Supplied data →
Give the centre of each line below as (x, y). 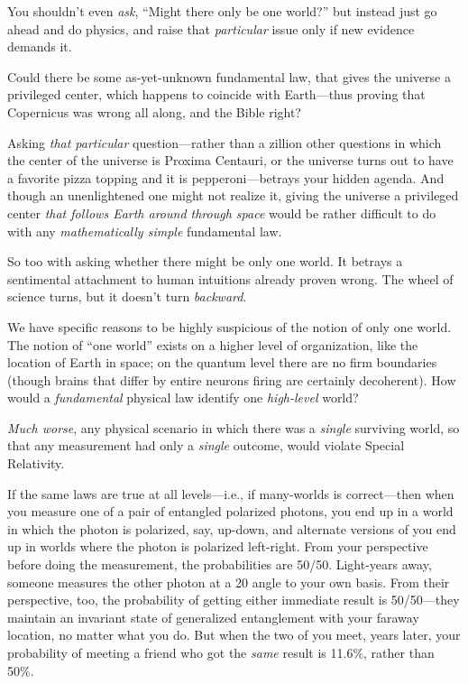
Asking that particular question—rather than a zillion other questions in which (225, 142)
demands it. (40, 46)
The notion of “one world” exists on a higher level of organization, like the (213, 344)
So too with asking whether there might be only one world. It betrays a (205, 261)
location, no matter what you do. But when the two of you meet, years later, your (234, 635)
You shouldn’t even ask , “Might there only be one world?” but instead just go (222, 11)
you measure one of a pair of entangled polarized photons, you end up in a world (230, 511)
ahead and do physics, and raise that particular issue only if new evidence (211, 28)
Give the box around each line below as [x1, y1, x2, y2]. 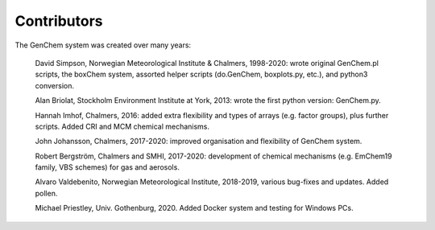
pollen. [35, 188, 58, 198]
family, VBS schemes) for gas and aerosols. [35, 162, 180, 172]
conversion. [35, 80, 74, 90]
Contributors [14, 12, 104, 30]
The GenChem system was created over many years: [14, 40, 192, 50]
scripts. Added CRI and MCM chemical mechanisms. [35, 121, 209, 131]
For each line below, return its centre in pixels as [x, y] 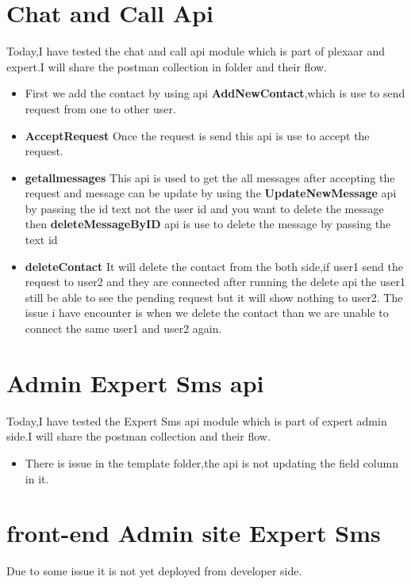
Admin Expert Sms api [135, 382]
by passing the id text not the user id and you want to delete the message [204, 208]
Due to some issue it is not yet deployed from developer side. [154, 571]
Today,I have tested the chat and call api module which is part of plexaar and [196, 51]
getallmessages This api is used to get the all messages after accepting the [210, 177]
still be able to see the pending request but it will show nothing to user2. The [214, 297]
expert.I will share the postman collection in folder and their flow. [167, 66]
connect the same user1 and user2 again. [123, 328]
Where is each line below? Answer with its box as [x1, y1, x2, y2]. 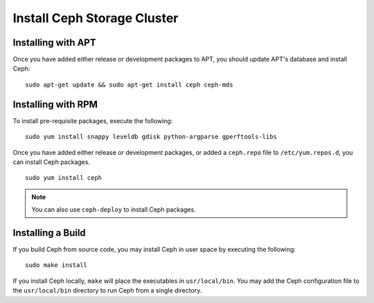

The task → Using the data above, retype exactly the lines from the line with "The GenChem system" to the line with "Admin Expert Sms api [135, 382]", inclusive. No pictures and nothing else.

Solution for this problem →
The GenChem system was created over many years: [14, 40, 192, 50]
scripts. Added CRI and MCM chemical mechanisms. [35, 121, 209, 131]
For each line below, return its centre in pixels as [x, y] 
Admin Expert Sms api [135, 382]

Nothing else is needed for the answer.